Es claro que las asimetrías entre estratos de la población, la desigualdad de oportunidades de acceso al sistema educativo, debieran enfrentarse con el mejoramiento de la calidad educativa, el aumento en el gasto social destinado a educación y creando condiciones de base para que los que menos tengan puedan remontar las asimetrías.
En la óptica del modelo neoliberal, y dadas las nuevas condiciones que supone, esto no es así y, en el caso de la educación superior, específicamente, y sus instancias de investigación, son las propias instituciones quienes tendrán que proveerse de lo necesario, compitiendo por recursos distintos a los oficiales, vendiendo servicios a la empresa privada y comercializando diversos productos.

NO ES LO MISMO
ESCUELA QUE FÁBRICA
Es decir, la educación superior se asume como un servicio y, como tal, debe responder a los parámetros de eficacia, calidad, excelencia, rentabilidad y productividad en términos semejantes a cualquier otro producto que estuviera compitiendo en la esfera del mercado interno o externo.
Visto de manera gruesa, pareciera que hay bastante razón en exigir tales características a la educación superior, estigmatizada de suyo por largos años de tradición contestataria, al menos en las universidades públicas, y su aparente divorcio con el sector productivo, in extenso.
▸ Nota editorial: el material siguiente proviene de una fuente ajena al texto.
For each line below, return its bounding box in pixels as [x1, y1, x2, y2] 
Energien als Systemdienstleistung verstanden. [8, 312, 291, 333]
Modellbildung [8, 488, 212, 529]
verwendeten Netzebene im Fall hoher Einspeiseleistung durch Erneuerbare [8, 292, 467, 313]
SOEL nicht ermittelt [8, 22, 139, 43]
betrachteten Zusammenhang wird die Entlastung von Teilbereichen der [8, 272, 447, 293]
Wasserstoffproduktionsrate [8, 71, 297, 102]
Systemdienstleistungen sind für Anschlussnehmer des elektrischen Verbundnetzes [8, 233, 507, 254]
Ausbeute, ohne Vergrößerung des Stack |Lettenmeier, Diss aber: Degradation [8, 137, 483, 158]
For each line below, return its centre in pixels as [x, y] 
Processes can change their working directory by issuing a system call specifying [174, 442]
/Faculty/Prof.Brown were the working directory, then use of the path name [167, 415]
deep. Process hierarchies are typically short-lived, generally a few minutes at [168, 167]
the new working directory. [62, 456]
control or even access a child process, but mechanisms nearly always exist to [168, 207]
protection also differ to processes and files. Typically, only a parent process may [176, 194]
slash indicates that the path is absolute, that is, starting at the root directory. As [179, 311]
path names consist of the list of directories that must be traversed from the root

El problema mayor, para no detenernos en otras implicaciones particulares, consiste en que la lógica de la producción industrial, y la del mercado, en general, no puede ser extrapolada mecánicamente al campo educativo.
Son asuntos muy distintos, con lógicas también diferentes, etapas de maduración y, sobre todo, de sentido social y humano diametralmente opuesto.
Además, no es posible entrar a la competencia, ya sea interna o externa, por mercado y recursos, si antes no se han establecido lo que llamamos “condiciones de base”, esto es, los mínimos necesarios para que una instancia, en este caso educativa, se pueda poner a la par de sus competidoras y entrar al juego de las oportunidades en condiciones más o menos equitativas.
Estas cuestiones, lamentablemente, ni siquiera aparecen en la agenda de discusión, si alguna hay, sobre la reforma educativa en México.